* Records excerpted from a collection *

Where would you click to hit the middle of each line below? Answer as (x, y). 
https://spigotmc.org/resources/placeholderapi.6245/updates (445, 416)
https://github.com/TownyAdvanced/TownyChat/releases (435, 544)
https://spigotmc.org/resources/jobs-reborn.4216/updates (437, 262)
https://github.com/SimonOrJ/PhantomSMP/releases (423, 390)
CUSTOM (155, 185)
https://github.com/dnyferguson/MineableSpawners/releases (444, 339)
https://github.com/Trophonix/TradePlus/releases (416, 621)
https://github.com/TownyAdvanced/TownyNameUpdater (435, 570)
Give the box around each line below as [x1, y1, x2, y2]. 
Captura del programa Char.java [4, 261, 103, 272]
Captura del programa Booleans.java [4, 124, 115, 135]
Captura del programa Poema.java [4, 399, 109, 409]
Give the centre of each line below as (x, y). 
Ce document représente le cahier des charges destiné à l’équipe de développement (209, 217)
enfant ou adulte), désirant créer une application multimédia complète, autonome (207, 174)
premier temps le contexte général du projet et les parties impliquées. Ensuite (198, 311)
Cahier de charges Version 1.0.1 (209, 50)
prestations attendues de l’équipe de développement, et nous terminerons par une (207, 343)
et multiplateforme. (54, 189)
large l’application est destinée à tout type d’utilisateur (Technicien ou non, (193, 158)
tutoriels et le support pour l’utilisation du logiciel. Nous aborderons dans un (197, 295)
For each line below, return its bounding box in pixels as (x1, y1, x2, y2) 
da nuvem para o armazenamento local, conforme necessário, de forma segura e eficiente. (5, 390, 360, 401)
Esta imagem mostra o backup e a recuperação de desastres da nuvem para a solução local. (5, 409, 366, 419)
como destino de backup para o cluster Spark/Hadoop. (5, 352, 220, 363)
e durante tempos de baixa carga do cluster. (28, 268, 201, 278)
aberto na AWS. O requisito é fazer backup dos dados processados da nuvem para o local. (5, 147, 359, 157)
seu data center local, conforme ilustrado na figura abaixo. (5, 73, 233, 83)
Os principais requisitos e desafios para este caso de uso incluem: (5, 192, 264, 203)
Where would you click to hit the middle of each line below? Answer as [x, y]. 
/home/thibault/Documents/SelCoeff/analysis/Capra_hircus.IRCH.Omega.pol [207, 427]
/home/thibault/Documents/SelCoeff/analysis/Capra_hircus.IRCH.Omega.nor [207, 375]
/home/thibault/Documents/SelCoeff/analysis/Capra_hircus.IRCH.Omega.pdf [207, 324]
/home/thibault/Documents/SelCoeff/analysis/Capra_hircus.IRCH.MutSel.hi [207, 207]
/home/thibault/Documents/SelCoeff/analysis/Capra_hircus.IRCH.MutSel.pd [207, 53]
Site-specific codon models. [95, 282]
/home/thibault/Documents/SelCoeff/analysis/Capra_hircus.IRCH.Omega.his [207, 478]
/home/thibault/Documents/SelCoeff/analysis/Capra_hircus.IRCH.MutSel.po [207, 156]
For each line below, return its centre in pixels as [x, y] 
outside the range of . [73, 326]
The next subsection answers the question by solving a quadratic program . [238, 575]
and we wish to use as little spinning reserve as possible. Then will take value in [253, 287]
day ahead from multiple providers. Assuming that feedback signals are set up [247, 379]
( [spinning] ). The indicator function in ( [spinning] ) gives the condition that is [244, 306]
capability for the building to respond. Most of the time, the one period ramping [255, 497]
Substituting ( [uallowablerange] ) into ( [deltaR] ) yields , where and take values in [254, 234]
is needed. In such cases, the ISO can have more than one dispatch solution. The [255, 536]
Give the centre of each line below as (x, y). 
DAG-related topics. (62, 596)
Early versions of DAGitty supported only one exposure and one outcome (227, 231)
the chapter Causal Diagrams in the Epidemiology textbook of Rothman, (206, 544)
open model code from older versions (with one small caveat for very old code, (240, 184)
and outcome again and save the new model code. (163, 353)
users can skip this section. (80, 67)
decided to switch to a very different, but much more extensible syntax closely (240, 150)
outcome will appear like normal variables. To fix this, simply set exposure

* Work instruction *
Please reproduce exactly the lines above, beginning with the first and ending with the line that contains "large l’application est", and include nothing outside that range.

* Solution for this task *
Where would you click to hit the middle of each line below? Answer as (x, y). 
https://spigotmc.org/resources/placeholderapi.6245/updates (445, 416)
https://github.com/TownyAdvanced/TownyChat/releases (435, 544)
https://spigotmc.org/resources/jobs-reborn.4216/updates (437, 262)
https://github.com/SimonOrJ/PhantomSMP/releases (423, 390)
CUSTOM (155, 185)
https://github.com/dnyferguson/MineableSpawners/releases (444, 339)
https://github.com/Trophonix/TradePlus/releases (416, 621)
https://github.com/TownyAdvanced/TownyNameUpdater (435, 570)
Give the box around each line below as [x1, y1, x2, y2]. 
Captura del programa Char.java [4, 261, 103, 272]
Captura del programa Booleans.java [4, 124, 115, 135]
Captura del programa Poema.java [4, 399, 109, 409]
Give the centre of each line below as (x, y). 
Ce document représente le cahier des charges destiné à l’équipe de développement (209, 217)
enfant ou adulte), désirant créer une application multimédia complète, autonome (207, 174)
premier temps le contexte général du projet et les parties impliquées. Ensuite (198, 311)
Cahier de charges Version 1.0.1 (209, 50)
prestations attendues de l’équipe de développement, et nous terminerons par une (207, 343)
et multiplateforme. (54, 189)
large l’application est destinée à tout type d’utilisateur (Technicien ou non, (193, 158)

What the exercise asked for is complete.